The prime culprit takes no guessing: the war
in West Asia, with all its twists, loops and turns. Stockmarkets
had initially welcomed the prospect of an end to uncertainty. But
by the end of the first week, hopes of a clean quick regime change
lay shattered, alongside a whole set of optimistic pre-war assumptions.
By the end of the second week, while current oil prices hadn't quite
flared up and the dollar had retained its composure, worries arose
that the long-term price the world economy would have to pay for
the war would be higher than America's rosy estimates. No wonder
most world stockmarkets reacted to the unedifying spectacle in West
Asia with dismay.
Domestically, indices were depressed by the
4.4 per cent GDP growth figure for the fiscal year and the lack
of movement on the disinvestment front. Add to this the traditional
'sell' pressure that afflicts MFs every March, and you have all
the conditions for gloom.
Numerical Nightmare
It was a quarter everyone would like to forget.
The Nifty shed 10.5 per cent and the Bombay Stock Exchange Sensex
slid 9.7 per cent. Had it not been for the PSU sector, things would
have been worse. The BSE public sector index actually gained 0.3
per cent. The information technology sector was hit the hardest,
with the BSE it shedding a nerve-wrecking 21.9 per cent. Funds with
high it exposures had to scurry for cover.
In general, all equity funds got a drubbing.
Of the 130-odd equity schemes, merely two delivered a positive return.

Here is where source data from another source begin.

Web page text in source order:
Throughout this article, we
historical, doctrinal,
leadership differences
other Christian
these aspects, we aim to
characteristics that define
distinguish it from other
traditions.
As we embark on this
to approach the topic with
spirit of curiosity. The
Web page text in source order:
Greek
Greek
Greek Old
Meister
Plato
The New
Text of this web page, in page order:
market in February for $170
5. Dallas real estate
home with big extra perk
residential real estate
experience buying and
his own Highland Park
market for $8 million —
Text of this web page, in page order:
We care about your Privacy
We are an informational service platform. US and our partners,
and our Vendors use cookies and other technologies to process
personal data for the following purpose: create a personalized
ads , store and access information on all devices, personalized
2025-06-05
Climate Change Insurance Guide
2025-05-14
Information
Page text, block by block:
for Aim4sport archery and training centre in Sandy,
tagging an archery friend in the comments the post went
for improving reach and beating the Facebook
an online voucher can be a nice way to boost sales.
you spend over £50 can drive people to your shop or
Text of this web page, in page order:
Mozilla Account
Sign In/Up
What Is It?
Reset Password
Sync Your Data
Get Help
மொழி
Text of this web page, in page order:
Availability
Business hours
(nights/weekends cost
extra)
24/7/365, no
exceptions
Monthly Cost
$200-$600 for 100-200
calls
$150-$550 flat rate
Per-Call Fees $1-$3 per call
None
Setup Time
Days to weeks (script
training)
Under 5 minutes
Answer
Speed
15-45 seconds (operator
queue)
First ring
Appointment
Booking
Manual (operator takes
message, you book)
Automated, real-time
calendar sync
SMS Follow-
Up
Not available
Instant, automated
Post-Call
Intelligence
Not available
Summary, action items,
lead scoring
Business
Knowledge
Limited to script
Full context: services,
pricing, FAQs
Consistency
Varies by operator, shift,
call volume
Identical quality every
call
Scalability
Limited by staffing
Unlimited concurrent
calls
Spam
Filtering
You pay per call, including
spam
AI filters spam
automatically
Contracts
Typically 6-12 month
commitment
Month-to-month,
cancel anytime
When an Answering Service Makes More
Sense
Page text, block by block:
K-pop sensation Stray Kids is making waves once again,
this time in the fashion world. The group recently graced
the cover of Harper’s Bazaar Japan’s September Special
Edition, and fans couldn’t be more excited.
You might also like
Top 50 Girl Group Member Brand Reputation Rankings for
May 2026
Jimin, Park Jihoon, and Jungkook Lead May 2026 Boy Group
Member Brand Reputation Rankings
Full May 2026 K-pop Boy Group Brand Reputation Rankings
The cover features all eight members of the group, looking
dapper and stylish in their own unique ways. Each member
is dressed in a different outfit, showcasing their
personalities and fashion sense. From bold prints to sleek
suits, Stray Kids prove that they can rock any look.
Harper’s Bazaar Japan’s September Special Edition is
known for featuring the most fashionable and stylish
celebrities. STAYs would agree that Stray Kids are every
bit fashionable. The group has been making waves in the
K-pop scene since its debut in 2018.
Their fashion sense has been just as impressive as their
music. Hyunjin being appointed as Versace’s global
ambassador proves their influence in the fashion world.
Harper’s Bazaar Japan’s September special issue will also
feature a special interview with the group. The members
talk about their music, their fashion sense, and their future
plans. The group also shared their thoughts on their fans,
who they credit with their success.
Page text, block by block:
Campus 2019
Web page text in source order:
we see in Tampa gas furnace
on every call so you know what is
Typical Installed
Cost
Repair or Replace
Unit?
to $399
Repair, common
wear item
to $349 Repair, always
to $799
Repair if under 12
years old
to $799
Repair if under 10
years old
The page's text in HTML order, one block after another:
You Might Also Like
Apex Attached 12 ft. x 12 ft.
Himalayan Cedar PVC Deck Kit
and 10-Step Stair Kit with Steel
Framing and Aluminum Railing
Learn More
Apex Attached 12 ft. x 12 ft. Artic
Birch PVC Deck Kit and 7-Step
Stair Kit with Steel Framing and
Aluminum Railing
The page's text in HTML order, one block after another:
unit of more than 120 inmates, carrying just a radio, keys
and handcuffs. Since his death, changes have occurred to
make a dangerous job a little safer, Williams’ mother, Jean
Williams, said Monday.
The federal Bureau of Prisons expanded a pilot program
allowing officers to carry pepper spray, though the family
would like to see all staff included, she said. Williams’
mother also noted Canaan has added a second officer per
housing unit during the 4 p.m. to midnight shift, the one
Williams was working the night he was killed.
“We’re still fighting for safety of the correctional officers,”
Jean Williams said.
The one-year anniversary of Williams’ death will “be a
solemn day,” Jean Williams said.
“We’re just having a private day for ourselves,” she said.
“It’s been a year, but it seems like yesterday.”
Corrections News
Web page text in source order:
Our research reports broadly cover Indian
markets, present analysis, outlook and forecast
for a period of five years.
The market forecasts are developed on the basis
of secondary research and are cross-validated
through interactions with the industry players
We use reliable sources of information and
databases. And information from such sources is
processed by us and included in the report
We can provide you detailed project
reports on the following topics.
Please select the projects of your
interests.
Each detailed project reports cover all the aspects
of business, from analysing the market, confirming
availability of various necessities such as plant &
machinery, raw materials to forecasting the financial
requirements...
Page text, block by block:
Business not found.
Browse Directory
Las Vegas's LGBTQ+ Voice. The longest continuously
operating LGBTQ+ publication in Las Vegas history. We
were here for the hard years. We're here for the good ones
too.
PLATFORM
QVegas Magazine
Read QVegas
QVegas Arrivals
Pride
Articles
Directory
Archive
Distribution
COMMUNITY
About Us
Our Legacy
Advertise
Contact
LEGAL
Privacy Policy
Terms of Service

The category's average return? A disappointing minus 7.8 per cent.
The foremost trend-bucker was Alliance Basic Industries-Growth Fund,
which managed to post a heroic gain of 2.7 per cent for the quarter,
largely thanks to its bets on PSU banks and petro stocks. Yet, Alliance
MF almost made an exit from the Indian market, before doing a volte
face, putting to rest rumours of its takeover. Zurich Asset Management
Company, though, did get taken over by HDFC MF, thus making the
latter a member of the Rs 10,000-crore-plus assets league, together
with Franklin Templeton MF and Prudential ICICI MF.
Debt Debacle
Indian debt markets were also hit, putting upward
pressure on interest rates (which had been falling otherwise). The
average returns of debt MFs were low. Of the 124 schemes, the average
return was a meagre 0.46 per cent, down from the 3.5 per cent posted
in the previous quarter, though more than two-thirds ended the quarter
in positive territory. Just about.
Of the 58 gilt schemes, only a handful did
well. The best performer was Birla Gilt Plus (Liquid option), which
managed a handsome 3.9 per cent return-on its investment in treasury
bills and call money plays.
Liquid funds did better. The best returns were
given by LIC MF Liquid Fund at 1.6 per cent. The average return
in this category was 1.3 per cent. Which isn't bad, considering
all the turbulence.
Risk Adjusted Returns
In times of risk, it doesn't really make much
sense evaluating the performance of funds from a short-term perspective
of absolute returns. Which is why we have risk adjusted measures,
which gives analysts an idea of the risks taken and returns delivered
over a longer span of time.
So, which schemes have done well? By our risk
adjusted reckoning, UTI Growth Sector Fund-Petro continues to outperform
all other equity-based funds, and has delivered an absolute return
of 80.6 per cent in the last three years. It is followed by JM Basic
Fund, another fund which is highly skewed towards petro stocks.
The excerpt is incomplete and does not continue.